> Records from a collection

--- START ---

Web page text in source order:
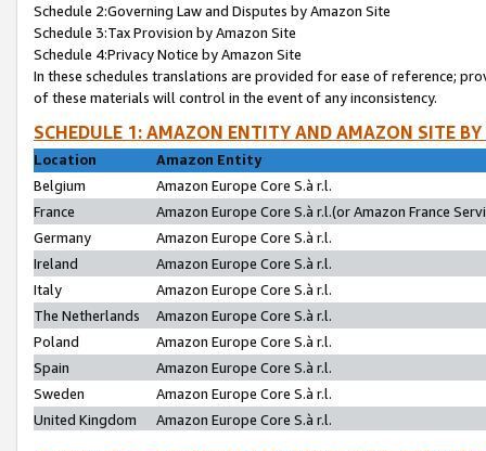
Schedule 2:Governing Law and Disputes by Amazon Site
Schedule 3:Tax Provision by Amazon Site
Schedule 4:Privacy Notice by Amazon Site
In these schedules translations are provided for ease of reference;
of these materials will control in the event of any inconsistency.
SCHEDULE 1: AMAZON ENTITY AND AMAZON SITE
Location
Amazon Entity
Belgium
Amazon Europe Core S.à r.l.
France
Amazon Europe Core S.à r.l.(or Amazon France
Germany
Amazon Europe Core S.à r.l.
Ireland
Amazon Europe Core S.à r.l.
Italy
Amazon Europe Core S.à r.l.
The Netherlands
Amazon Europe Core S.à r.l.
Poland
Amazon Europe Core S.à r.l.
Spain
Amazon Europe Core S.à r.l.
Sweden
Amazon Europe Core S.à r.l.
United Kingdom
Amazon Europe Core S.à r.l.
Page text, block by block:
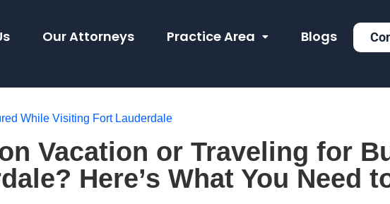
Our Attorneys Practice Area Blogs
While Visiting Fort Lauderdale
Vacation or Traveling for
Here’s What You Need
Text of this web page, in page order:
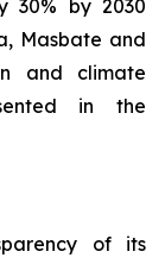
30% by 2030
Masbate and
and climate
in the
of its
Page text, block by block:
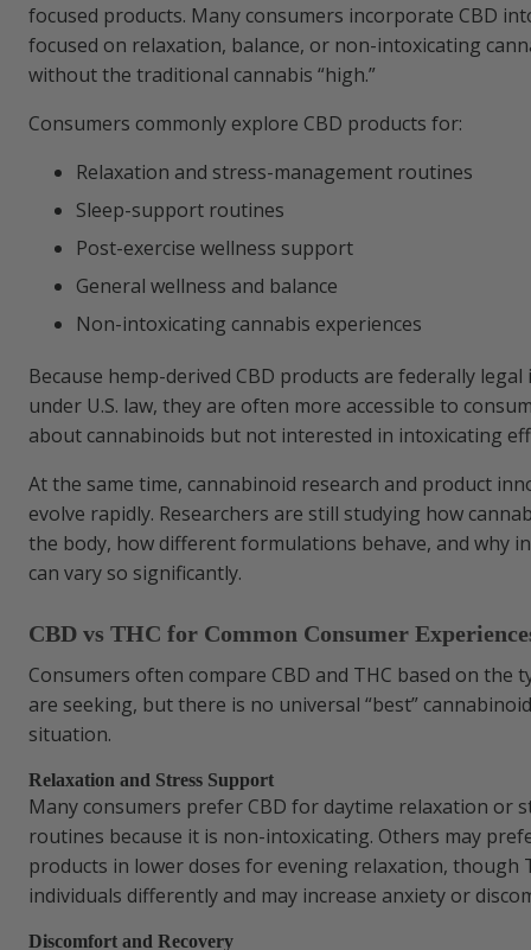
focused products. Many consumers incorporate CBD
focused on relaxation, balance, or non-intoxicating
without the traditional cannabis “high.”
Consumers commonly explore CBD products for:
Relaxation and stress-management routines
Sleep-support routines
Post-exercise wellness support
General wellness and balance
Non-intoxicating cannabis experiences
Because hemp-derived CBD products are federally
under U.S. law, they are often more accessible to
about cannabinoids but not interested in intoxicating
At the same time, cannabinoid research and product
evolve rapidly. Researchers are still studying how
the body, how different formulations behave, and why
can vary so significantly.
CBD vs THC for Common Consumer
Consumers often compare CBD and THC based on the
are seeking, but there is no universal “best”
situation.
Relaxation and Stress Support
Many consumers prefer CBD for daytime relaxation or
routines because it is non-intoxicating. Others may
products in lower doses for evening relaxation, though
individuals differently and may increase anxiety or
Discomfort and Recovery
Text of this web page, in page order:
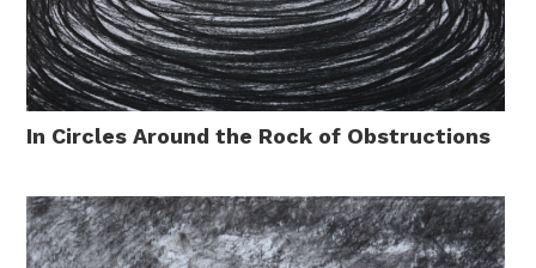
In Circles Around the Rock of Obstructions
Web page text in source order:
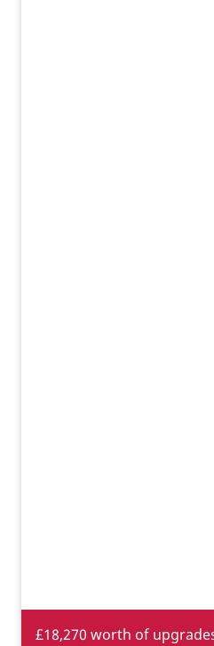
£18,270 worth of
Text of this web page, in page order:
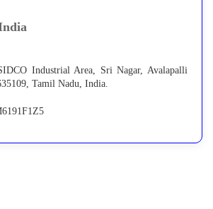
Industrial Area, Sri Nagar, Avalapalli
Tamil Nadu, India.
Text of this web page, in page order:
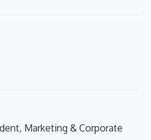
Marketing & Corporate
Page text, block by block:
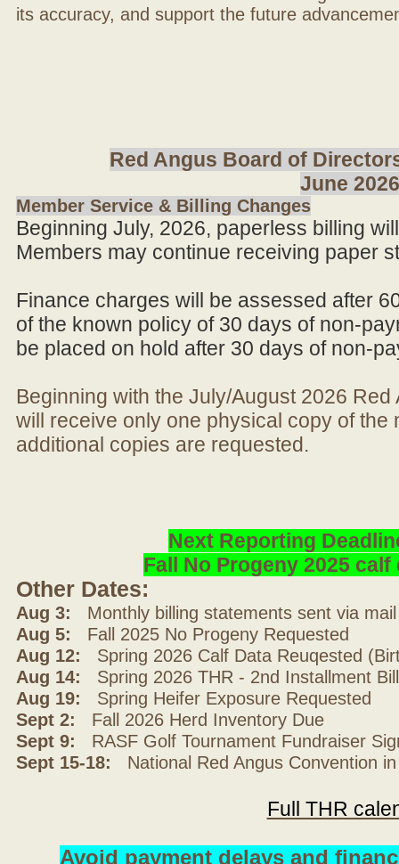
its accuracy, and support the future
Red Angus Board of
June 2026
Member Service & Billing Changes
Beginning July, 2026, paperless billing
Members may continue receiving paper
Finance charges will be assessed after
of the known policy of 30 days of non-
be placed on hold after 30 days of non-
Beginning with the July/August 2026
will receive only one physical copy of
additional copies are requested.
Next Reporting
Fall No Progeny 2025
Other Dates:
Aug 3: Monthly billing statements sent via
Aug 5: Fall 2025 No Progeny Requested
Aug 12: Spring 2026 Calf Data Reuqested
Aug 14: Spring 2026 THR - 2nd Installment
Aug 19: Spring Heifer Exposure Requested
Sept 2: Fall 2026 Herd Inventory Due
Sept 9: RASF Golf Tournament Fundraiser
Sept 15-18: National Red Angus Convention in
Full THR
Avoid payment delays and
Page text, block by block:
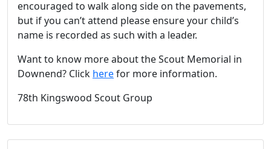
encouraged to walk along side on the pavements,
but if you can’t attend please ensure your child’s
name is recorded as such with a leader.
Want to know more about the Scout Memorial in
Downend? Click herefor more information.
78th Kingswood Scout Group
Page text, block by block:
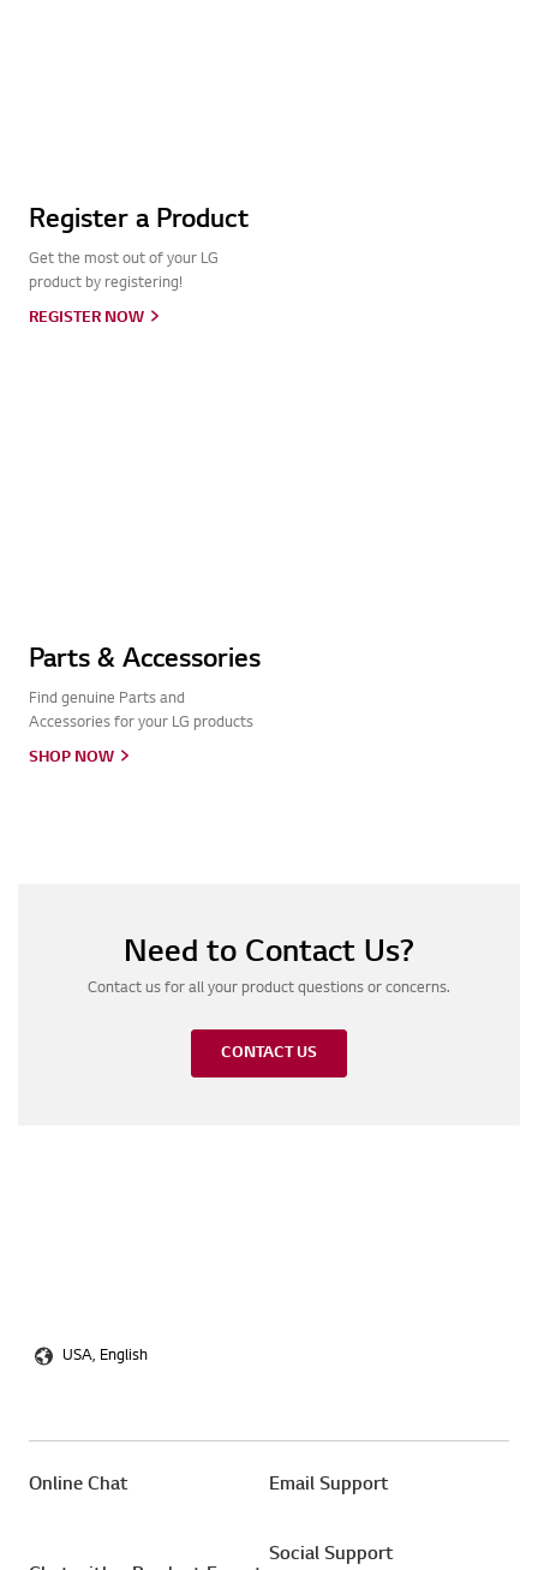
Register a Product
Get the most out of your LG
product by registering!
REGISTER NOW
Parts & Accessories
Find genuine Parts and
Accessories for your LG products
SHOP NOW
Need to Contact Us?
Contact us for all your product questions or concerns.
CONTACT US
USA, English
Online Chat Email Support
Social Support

--- END ---

From the entries above, tally the lines that contain the string "your". Report the total and nothing more.

> ANSWER FOR THIS EXERCISE
4